Question

An airplane has to go from a point A to Point B, $500km$ away due $30°$ East of the north. A wind is blowing due north at a speed of $20m/s$. The air speed of the plane is $150m/s$. Find the direction in which the pilot should head the plane to reach point B.

Answer 1

Step 1: Given

Distance between points A and B: $D=500km$

Angle in north-east direction: $\theta =30°$

The velocity of the wind: $V_w=20m/s$

The velocity of the plane: $V_a=150m/s$

Step 2: Formula Used

$$\begin{gathered} In∆ABC, \\ \frac{\sin A}{a}=\frac{\sin B}{b}=\frac{\sin C}{c} \end{gathered}$$

Where, $a$ is length of $BC$, $b$ is length of $AC$ and $c$ is length of $AB$.

Step 3: Find the direction of the plane

Calculate the value of A by using the sine formula on $∆ACD$.

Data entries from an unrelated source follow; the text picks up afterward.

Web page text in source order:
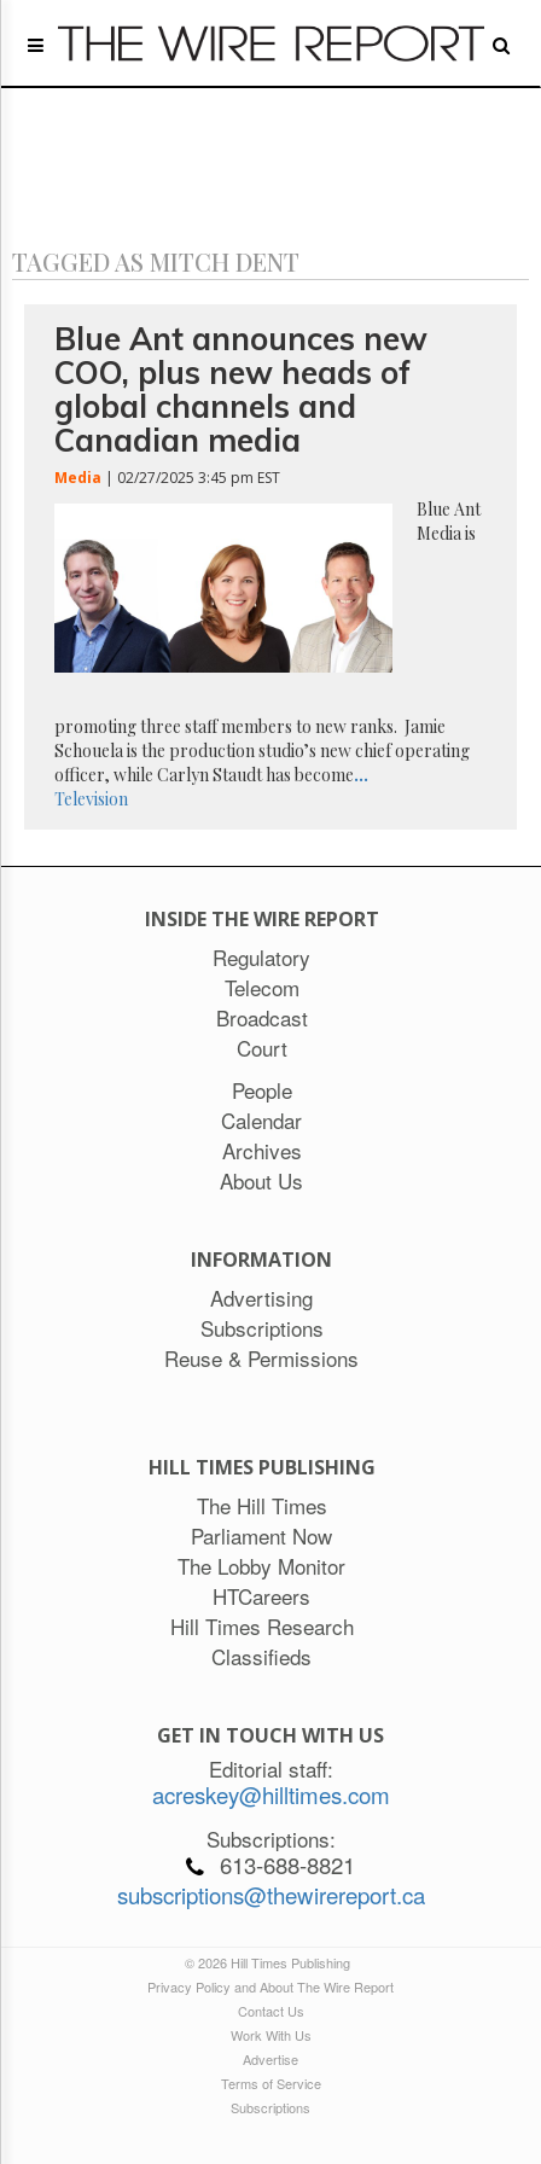
Home
Regulatory
Archives
GET
FREE
NEWS
UPDATES
Advertising
Reuse
Permissions
Parliament
Now
The
Lobby
TAGGED AS MITCH DENT
Blue Ant announces new
COO, plus new heads of
global channels and
Canadian media
Media | 02/27/2025 3:45 pm EST
Blue Ant
Media is
promoting three staff members to new ranks. Jamie
Schouela is the production studio’s new chief operating
officer, while Carlyn Staudt has become...
Television
INSIDE THE WIRE REPORT
Regulatory
Telecom
Broadcast
Court
People
Calendar
Archives
About Us
INFORMATION
Advertising
Subscriptions
Reuse & Permissions
HILL TIMES PUBLISHING
The Hill Times
Parliament Now
The Lobby Monitor
HTCareers
Hill Times Research
Classifieds
GET IN TOUCH WITH US
Editorial staff:
acreskey@hilltimes.com
Subscriptions:
613-688-8821
subscriptions@thewirereport.ca
© 2026 Hill Times Publishing
Privacy Policy and About The Wire Report
Contact Us
Work With Us
Advertise
Terms of Service
Subscriptions
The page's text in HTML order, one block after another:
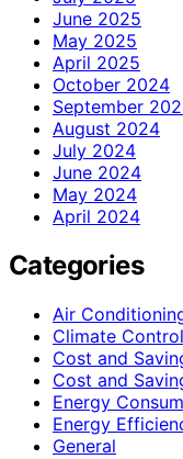
June 2025
May 2025
April 2025
October 2024
September
August 2024
July 2024
June 2024
May 2024
April 2024
Categories
Air
Climate Control
Cost and
Cost and
Energy
Energy
General
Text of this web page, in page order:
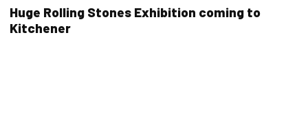
Huge Rolling Stones Exhibition coming to
Kitchener

$$\begin{gathered} \frac{\sin A}{20}=\frac{\sin 30}{150} \\ \Rightarrow \sin A=\frac{20}{150}\sin 30 \\ \Rightarrow \sin A=\frac{20}{150}\times \frac{1}{2} \\ \Rightarrow A={\sin }^{-1}\left(\frac{1}{15}\right) \end{gathered}$$

Hence, the direction must be ${\sin }^{-1}\left(\frac{1}{15}\right)$ towards east of AB.